Fatores geográficos, porém, são apenas uma parcela do problema: enquanto algumas regiões são desprovidas de recursos hídricos, outras podem até ser abundantes em fontes de água, mas não dispõem da infraestrutura capaz de distribuí-la à população.

”Países sem recursos financeiros, estrutura e instituições adequadas têm dificuldade em aproveitar a água existente. As pessoas mais pobres, especialmente, recebem as piores terras, mais distantes de fontes de água, e não têm acesso a educação e recursos para maximizar sua produtividade, nem a capacidade política para promover projetos que melhorem sua condição.”

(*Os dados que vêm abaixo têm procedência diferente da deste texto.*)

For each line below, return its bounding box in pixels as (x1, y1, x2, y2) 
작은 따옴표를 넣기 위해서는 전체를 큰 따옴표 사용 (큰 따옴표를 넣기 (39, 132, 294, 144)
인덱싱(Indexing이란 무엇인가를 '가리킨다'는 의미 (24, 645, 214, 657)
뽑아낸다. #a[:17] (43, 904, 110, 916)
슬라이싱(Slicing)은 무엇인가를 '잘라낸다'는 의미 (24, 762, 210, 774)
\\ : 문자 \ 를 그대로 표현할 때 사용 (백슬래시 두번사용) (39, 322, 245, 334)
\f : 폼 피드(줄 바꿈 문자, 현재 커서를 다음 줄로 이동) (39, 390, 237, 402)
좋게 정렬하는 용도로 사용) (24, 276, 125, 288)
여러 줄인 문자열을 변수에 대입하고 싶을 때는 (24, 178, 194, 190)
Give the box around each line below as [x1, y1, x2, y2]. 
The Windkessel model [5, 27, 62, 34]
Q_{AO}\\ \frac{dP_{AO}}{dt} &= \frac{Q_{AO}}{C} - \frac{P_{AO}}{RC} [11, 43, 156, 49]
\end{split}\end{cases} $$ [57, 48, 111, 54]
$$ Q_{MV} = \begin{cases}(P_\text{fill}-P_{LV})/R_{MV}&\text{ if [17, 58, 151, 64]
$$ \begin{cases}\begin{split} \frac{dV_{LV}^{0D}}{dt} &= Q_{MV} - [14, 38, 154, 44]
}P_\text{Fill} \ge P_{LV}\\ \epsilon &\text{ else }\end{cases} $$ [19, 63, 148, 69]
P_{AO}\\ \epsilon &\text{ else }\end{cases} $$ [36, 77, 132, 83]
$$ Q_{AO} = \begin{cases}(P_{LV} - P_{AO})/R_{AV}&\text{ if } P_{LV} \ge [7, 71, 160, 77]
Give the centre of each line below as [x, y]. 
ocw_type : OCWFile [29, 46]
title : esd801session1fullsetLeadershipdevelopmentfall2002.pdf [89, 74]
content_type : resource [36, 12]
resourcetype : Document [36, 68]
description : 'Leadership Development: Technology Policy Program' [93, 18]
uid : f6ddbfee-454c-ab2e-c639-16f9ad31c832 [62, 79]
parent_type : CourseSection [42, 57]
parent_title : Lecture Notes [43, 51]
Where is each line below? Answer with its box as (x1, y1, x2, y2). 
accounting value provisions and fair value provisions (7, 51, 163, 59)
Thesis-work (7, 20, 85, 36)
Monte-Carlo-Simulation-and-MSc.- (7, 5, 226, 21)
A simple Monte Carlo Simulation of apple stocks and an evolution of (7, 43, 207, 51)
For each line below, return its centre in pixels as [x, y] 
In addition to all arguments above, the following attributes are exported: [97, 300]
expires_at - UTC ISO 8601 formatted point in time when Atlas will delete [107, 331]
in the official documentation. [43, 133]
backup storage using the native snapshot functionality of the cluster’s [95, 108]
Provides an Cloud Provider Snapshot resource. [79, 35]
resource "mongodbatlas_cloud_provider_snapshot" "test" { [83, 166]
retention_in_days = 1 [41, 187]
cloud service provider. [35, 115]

É por este segundo fator que, embora disponha de uma das maiores reservas de água doce do mundo, o Brasil pode enfrentar grave escassez de água até 2025, segundo estimativas da UNESCO. Como um todo, a América do Sul, apesar de sua biodiversidade, corre risco: espera-se que apenas Equador, Guiana, Suriname e Uruguai não enfrentem falta de água na próxima década.

 

Levando água a quem necessita

Os desafios não acabam, mesmo quando recursos hídricos estão disponíveis e são captados. A distribuição irregular, como exemplificada na disparidade da prestação de serviços entre as regiões rurais e urbanas na maior parte do mundo em desenvolvimento, prova-se uma questão central no presente contexto de urbanização.

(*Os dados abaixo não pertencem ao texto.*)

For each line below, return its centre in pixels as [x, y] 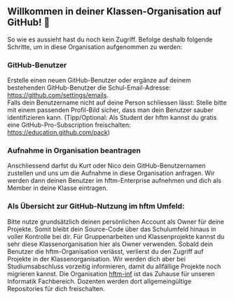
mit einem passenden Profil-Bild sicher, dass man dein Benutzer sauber [110, 110]
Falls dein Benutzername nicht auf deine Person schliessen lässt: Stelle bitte [117, 103]
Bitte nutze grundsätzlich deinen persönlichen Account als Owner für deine [116, 221]
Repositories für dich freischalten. [56, 288]
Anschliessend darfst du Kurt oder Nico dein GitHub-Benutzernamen [106, 166]
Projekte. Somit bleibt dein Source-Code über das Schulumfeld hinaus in [112, 229]
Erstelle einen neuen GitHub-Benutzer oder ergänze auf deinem [99, 81]
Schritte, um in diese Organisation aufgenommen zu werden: [95, 47]
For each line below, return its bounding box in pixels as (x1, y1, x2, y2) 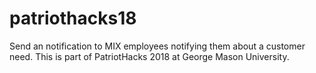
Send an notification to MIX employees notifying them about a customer (9, 40, 306, 52)
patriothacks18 (9, 7, 137, 30)
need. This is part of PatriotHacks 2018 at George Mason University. (9, 50, 290, 62)
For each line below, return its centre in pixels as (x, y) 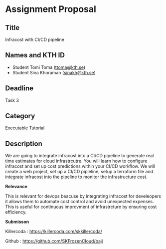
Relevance (16, 187)
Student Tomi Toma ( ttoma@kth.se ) (49, 67)
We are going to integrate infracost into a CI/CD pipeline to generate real (80, 156)
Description (24, 143)
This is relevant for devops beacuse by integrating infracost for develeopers (83, 196)
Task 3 (12, 100)
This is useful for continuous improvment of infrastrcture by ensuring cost (81, 207)
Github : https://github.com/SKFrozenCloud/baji (54, 241)
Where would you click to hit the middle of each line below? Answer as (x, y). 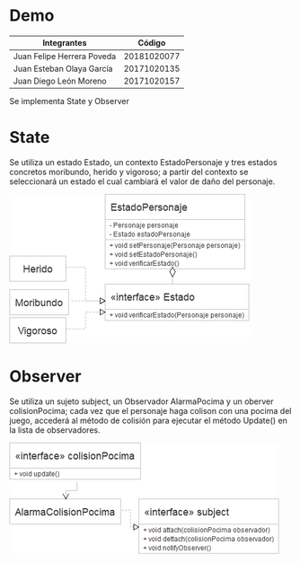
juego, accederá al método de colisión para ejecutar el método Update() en (148, 420)
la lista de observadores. (55, 430)
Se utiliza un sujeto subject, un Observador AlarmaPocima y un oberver (141, 401)
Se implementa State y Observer (70, 101)
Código (152, 43)
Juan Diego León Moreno (60, 81)
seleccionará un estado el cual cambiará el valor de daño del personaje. (142, 181)
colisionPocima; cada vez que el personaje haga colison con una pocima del (150, 410)

”Na América Latina e Caribe, 97% da população vivendo em cidades têm acesso a água potável. Nas regiões rurais, são 73%”, lembra Katherine Vanmmen, do Centro de Pesquisa para Recursos Aquáticos da Universidade Autônoma Nacional da Nicarágua. ”É uma disparidade maior do que a encontrada nos mesmos índices globais, que são de 96 e 78%, respectivamente.”

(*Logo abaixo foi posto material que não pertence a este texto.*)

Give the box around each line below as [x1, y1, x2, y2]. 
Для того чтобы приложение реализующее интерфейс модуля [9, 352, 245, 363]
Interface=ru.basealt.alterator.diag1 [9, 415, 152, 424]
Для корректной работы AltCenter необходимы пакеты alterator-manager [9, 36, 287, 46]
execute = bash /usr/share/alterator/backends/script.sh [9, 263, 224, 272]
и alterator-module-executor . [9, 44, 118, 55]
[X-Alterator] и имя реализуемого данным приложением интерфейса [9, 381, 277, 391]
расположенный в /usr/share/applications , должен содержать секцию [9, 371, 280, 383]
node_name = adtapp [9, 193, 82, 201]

No último meio século, a região urbanizou-se mais intensamente do que o resto do mundo: em 2010, 79% da população latino-americana vivia em cidades, contra 51% do mundo e 75% dos países desenvolvidos. O ritmo desta transformação e histórico de profundas divisões sociais, contudo, fizeram com que mesmo os centros urbanos reproduzissem grandes desigualdades.

”O serviço
de distribuição de água] existe, mas sofre com a falta de continuidade”, diz Vanmmen. ”A má administração de dejetos sólidos ou, no caso de grandes chuvas, falta de estruturas que lidem com o volume em excesso de água, afeta a disponibilidade geral de água nas grandes cidades.”

 

A ciência como catalisador de soluções e uma abordagem plural dos recursos

Oferecendo uma solução científica com base em sua experiência em regiões rurais do Nepal, Dipak Gyawali, ministro de recursos hídricos do país e professor convidado do Instituto de Estudos Avançados da Universidade da ONU (UNU-IAS), propôs uma visão fora da ortodoxia em voga no meio político e acadêmico.”Os estudantes do Nepal possuem aquilo que eu chamo de ‘visão de águia’ da ciência: eles se preocupam em mandar satélites para o espaço, em escanear e identificar a geografia de um país inteiro, essas coisas. Entretanto, é tão raro ver um estudante que saiba explicar por que uma comunidade rural não consegue instalar um poço aquífero, quando outra consegue!”

Chamando essa abordagem local de ”visão de girino”, ele defendeu sua conciliação com uma realidade ideológica mais diversa. ”No Nepal, as pessoas são regidas por valores tradicionais, das tribos, e por instituições, das cidades cosmopolitas”.

Neste cenário, os indivíduos adotam múltiplas explicações para a escassez de água: alguns creem que a água é um milagre para poucos (visão ”fatalista”, segundo o professor) e outros, por exemplo, creem que ela é um bem comum a ser aproveitado por todos (visão ”igualitária”). ”Uma abordagem bem sucedida para o problema da água, pelo menos no Nepal, deveria considerar todas essas diferentes visões, não apenas escolher uma”, ele resume.

É uma solução, em parte, corroborada por Jimenez: ”O problema da água é global, mas as soluções só poderão partir de um nível local”, conclui. ”Enquanto algumas regiões enfrentam seca, outras enfrentam enchentes; enquanto o problema de um local é a poluição, o de outro é a salinidade da água. O importante, hoje em dia, é focar a ideia global de proteger nossos recursos hídricos na diversidade regional.”